Richard count me and the wife in.

It's been a while since we have meet up


----------



## mighTy Tee (Jul 10, 2002)

Hi Vic, Will be good to catch up, see you on the 29th


----------



## Poole Audi (May 8, 2009)

Yeah it's always a bit lastminute.com - we're very much in the hands of Poole Tourism, the council and the Harbour Commissioners Office and while this event is definitely my favourite, it doesn't sell cars, so I have to prioritise the other events like this weekend's priority event (existing customers only, but if you want a great deal and can come to Poole this weekend, drop me a line...).

Same plan as usual, the event is on Poole Quay from 18:00 - 21:00. Simply arrive and the marshalls will line you up in a space - first come first served. They will hand you a lanyard which entitles you to entry to our new and improved hospitality boat. This boat have a fully licenced bar on board and a free premium quality hog roast.

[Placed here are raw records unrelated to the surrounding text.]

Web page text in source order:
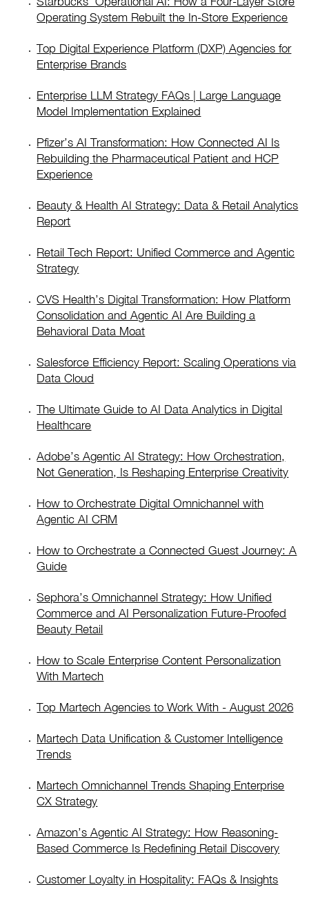
Operating System Rebuilt the In-Store Experience
Top Digital Experience Platform (DXP) Agencies for
Enterprise Brands
Enterprise LLM Strategy FAQs | Large Language
Model Implementation Explained
Pfizer’s AI Transformation: How Connected AI Is
Rebuilding the Pharmaceutical Patient and HCP
Experience
Beauty & Health AI Strategy: Data & Retail Analytics
Report
Retail Tech Report: Unified Commerce and Agentic
Strategy
CVS Health’s Digital Transformation: How Platform
Consolidation and Agentic AI Are Building a
Behavioral Data Moat
Salesforce Efficiency Report: Scaling Operations via
Data Cloud
The Ultimate Guide to AI Data Analytics in Digital
Healthcare
Adobe’s Agentic AI Strategy: How Orchestration,
Not Generation, Is Reshaping Enterprise Creativity
How to Orchestrate Digital Omnichannel with
Agentic AI CRM
How to Orchestrate a Connected Guest Journey: A
Guide
Sephora’s Omnichannel Strategy: How Unified
Commerce and AI Personalization Future-Proofed
Beauty Retail
How to Scale Enterprise Content Personalization
With Martech
Top Martech Agencies to Work With - August 2026
Martech Data Unification & Customer Intelligence
Trends
Martech Omnichannel Trends Shaping Enterprise
CX Strategy
Amazon’s Agentic AI Strategy: How Reasoning-
Based Commerce Is Redefining Retail Discovery
Customer Loyalty in Hospitality: FAQs & Insights
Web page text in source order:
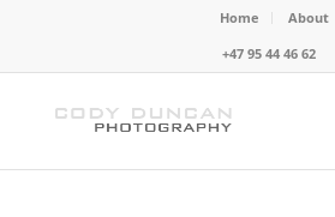
Home
About
+47 95 44 46 62
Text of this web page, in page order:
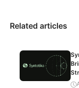
Related articles

There is plenty of time to browse the 100+ (yes I am optimistic this year!) Audi TTs, plus the few extra special cars that we'll bring along.

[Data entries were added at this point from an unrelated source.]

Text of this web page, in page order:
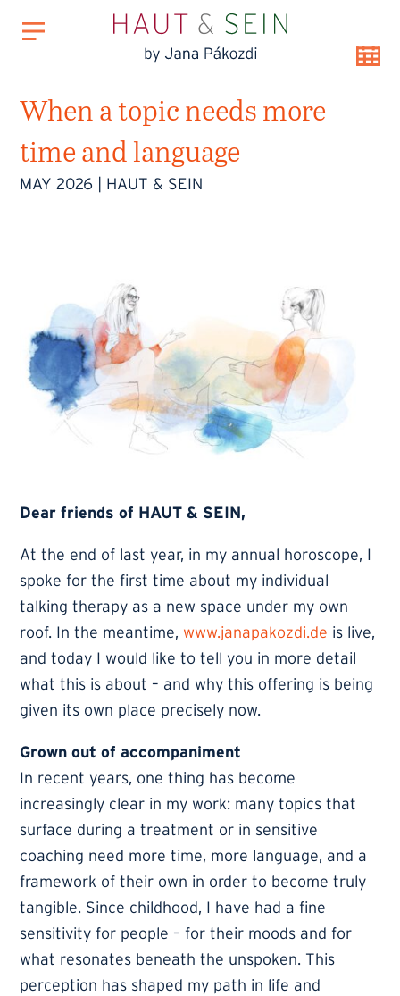
When a topic needs more
time and language
MAY 2026 HAUT & SEIN
Dear friends of HAUT & SEIN,
At the end of last year, in my annual horoscope, I
spoke for the first time about my individual
talking therapy as a new space under my own
roof. In the meantime, www.janapakozdi.de is live,
and today I would like to tell you in more detail
what this is about – and why this offering is being
given its own place precisely now.
Grown out of accompaniment
In recent years, one thing has become
increasingly clear in my work: many topics that
surface during a treatment or in sensitive
coaching need more time, more language, and a
framework of their own in order to become truly
tangible. Since childhood, I have had a fine
sensitivity for people – for their moods and for
what resonates beneath the unspoken. This
perception has shaped my path in life and
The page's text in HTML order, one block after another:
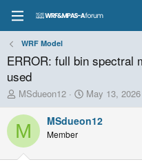
WRF Model
ERROR: full bin spectral
used
T
h
r
e
a
d
MSdueon12
S
t
a
May 13, 2026
M MSdueon12
Member
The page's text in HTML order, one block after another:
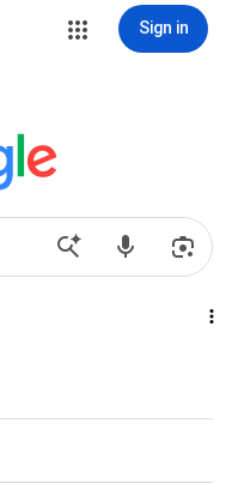
Sign in
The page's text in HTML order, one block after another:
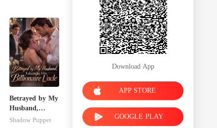
Betrayed by My
Husband,
Taken by His
Shadow Puppet
Download App
APP STORE
GOOGLE PLAY

I'm just waiting to hear back from Poole Tourism about a comprimise that would give us a similar amount of space as previous years...

Hope to see you all there


----------



## robokn (Feb 21, 2006)

Chris, 
Is it possible to generate a PDF of the car details form so we could annotate it before we get there


----------



## sixohsixone (May 31, 2009)

Will be there again ,hope the weather bucks up. Is there a meet up at Poole Audi fordrive down.


----------



## robokn (Feb 21, 2006)

Any News??????


----------



## McKenzie (Dec 25, 2008)

This does to seem to be coming together very last minute considering it's only 3 days away.

I could of organised a cruise from my house since I am about 3 miles away. :lol:


----------



## robokn (Feb 21, 2006)

Dan think I may give it a miss TBH, need a game of hockey more than the hassle of going to Poole


----------



## McKenzie (Dec 25, 2008)

robokn said:


> Dan think I may give it a miss TBH, need a game of hockey more than the hassle of going to Poole


Blimey your up early! Well up to you mate, would be a shame to miss out. On the other hand it's not been very well organised this year. I'm sorry to say that but it seems like there is no real plan of action only 2 days before hand. Would of been good for a lot of guys to meet up for a cruise before. Give us a shout if you do decide to come along


----------



## robokn (Feb 21, 2006)

Will do Dan, can you PM me with your number please so I can let you know, but agree it is a little late in the day

Up at that time every morning, out the house by 0645 once I have walked the dogs


----------



## Poole Audi (May 8, 2009)

Hi guys,

Sorry again for the whole lastminute.com we're are just snowed under at the moment and are doing our best with limited resources.

I've had a responce from Poole Tourism and they can't give a dedicated TTOC stand this year, but what I think we should do is get a bunch of TTOC together to drive in convoy, so that when you arrive (aim for 18:05) you will be in a row and the flags can be put up. Richard, bring plenty of cards and you can stick them under the wipers.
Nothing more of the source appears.